Either we are ready or not, computers are reaching the masses. This is good news, perhaps the best since the psychedelic era.

So began a story published in the anniversary issue of Rolling Stone magazine, celebrating its fifth year of publication (December 7, 1972). The story was titled "Spacewar: Fanatic Life and Symbolic Death Among the Computer Bums" and was written by Stewart Brand, a tall, lanky Californian who had already gained fame as the publisher of the Whole Earth Catalog. Brand's biography was unique, although he was known as a fan of the counterculture. In the 1960s, while at Stanford University, he had participated in government-funded experiments with hallucinogens. He also helped Doug Engelbart present his work on interactive computing at the legendary December 1968 Fall Joint Computer Conference in San Francisco. Brand was quite familiar with computers and the new ways of using them as interactive tools.

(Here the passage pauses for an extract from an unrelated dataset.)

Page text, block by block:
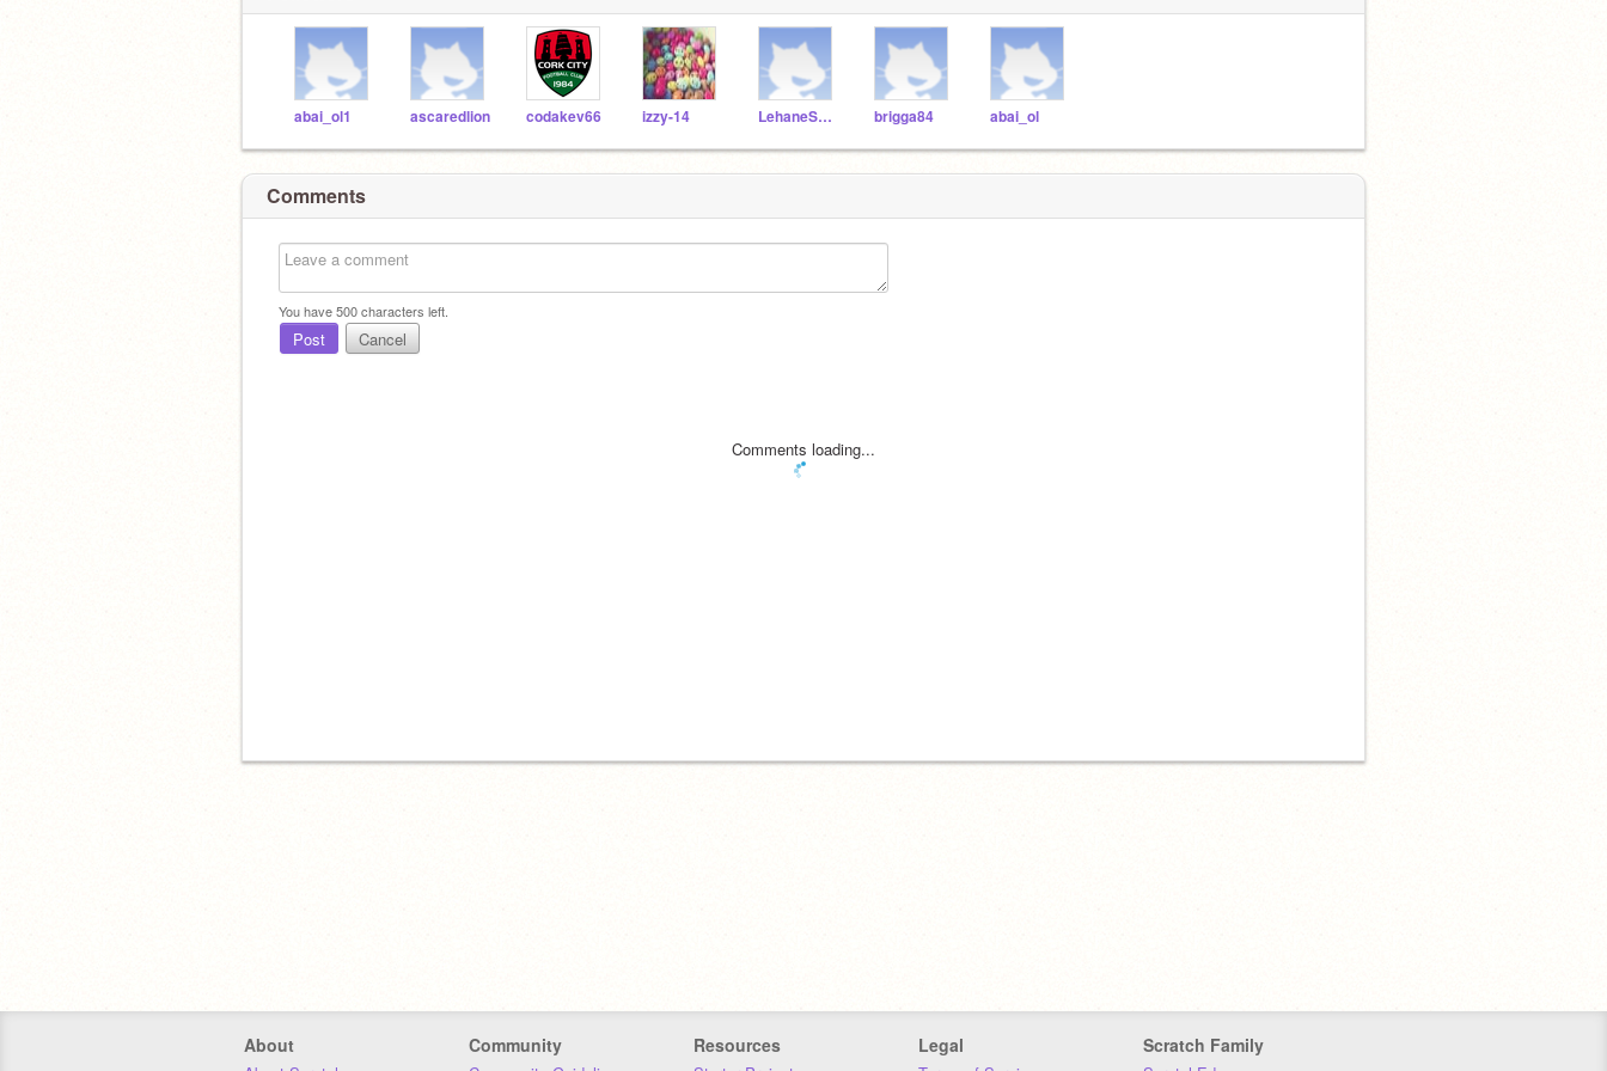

Brand's words proved prophetic. Computers did indeed reach the masses. Moreover, the entry of computing power into the mass market obviously had a greater impact on society than the spread of psychedelic drugs. However, the personal computer did not arrive in the way Brand - or almost anyone else - had expected. The development of the personal computer followed a path that could hardly be described as rational. Trying to describe those years, from 1972 to 1977, one cannot help but recall the words of Mark Twain: "Few things happen at the right time, and the rest don't happen at all. The conscientious historian will correct these imperfections."

...

Thus begins Paul Ceruzzi's account of the emergence and development of personal computers. One could not imagine a more anti-heroic beginning for the third industrial revolution: the eccentric 1970s, psychedelia, circuit-bending with screwdrivers (and quite a bit of U.S. Department of Defense involvement, high and far away...)

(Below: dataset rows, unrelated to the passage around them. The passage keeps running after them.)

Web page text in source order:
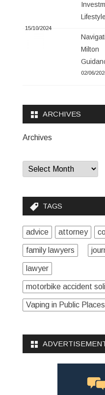
15/10/2024
02/06/
ARCHIVES
Archives
TAGS
advice attorney
family lawyers
lawyer
motorbike accident
Vaping in Public Places
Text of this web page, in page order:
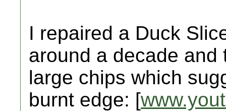
I repaired a Duck
around a decade
large chips which
burnt edge: [
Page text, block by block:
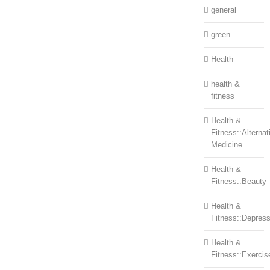
general
green
Health
health &
fitness
Health &
Medicine
Health &
Fitness::Beauty
Health &
Health &
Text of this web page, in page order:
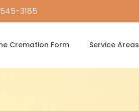
3185
Cremation Form Service Areas
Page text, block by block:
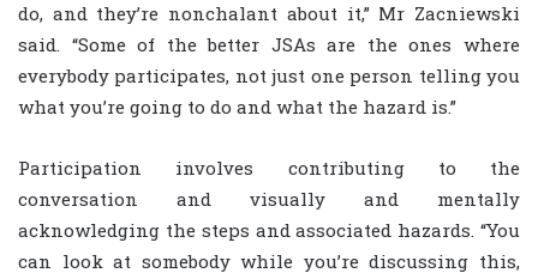
do, and they’re nonchalant about it,” Mr Zacniewski
said. “Some of the better JSAs are the ones where
everybody participates, not just one person telling you
what you’re going to do and what the hazard is.”
Participation involves contributing to the
conversation and visually and mentally
acknowledging the steps and associated hazards. “You
can look at somebody while you’re discussing this,
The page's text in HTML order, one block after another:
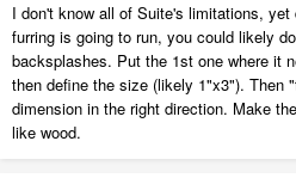
I don't know all of Suite's limitations,
furring is going to run, you could likely
backsplashes. Put the 1st one where it
then define the size (likely 1"x3"). Then
dimension in the right direction. Make
like wood.
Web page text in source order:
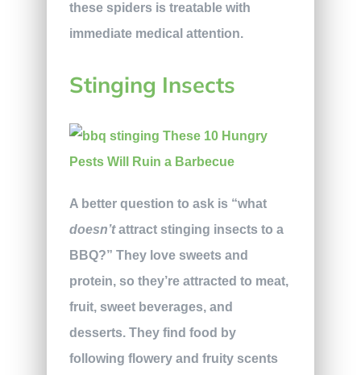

Although several prophets emerged in the course of developments (almost always with a somewhat unconventional or liberal countercultural background), along with manifestos and declarations, the third industrial revolution, because it was capitalist (and not something else...), proceeded in ways that nobody had imagined even approximately. It advanced much further and deeper than one might assume by looking at today's handheld personal computers (smartphones): into the sciences and health applications, into DNA and brain/neural system research; into new materials and chemistry; into the entertainment and communications industries; into the construction of ideology, consent, or indifference; into the (global) restructuring of the "labor market"...

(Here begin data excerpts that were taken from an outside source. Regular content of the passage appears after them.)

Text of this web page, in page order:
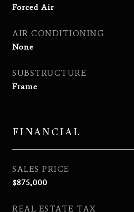
Forced Air
AIR CONDITIONING
None
SUBSTRUCTURE
Frame
FINANCIAL
SALES PRICE
$875,000
REAL ESTATE TAX
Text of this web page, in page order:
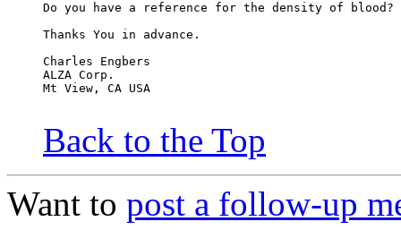
Do you have a reference for the density of blood?
Thanks You in advance.
Charles Engbers
ALZA Corp.
Mt View, CA USA
Back to the Top
Want to post a follow-up

How many people over the past 40 years have realized they are living through an industrial revolution? Fewer than few! On the contrary, the practical developments and their social consequences unfolded within a fog that sometimes carried the remnants of the liberal optimism of the 1970s and 1980s, and at other times a kind of "instrumental mysticism" - eventually mostly the latter...

Until the third industrial revolution matured enough to "give birth" already to the fourth... Now, however, there are differences in the "birthplaces." First, the fourth industrial revolution has been officially announced! And this is because it is no longer being initiated by psychedelics and eccentrics, but by states and corporations that were shaped by - or maximally exploited - the achievements of the third. In other words, where in the 1970s there was curiosity, a playful spirit, and uncertainty, now there is a certain plan.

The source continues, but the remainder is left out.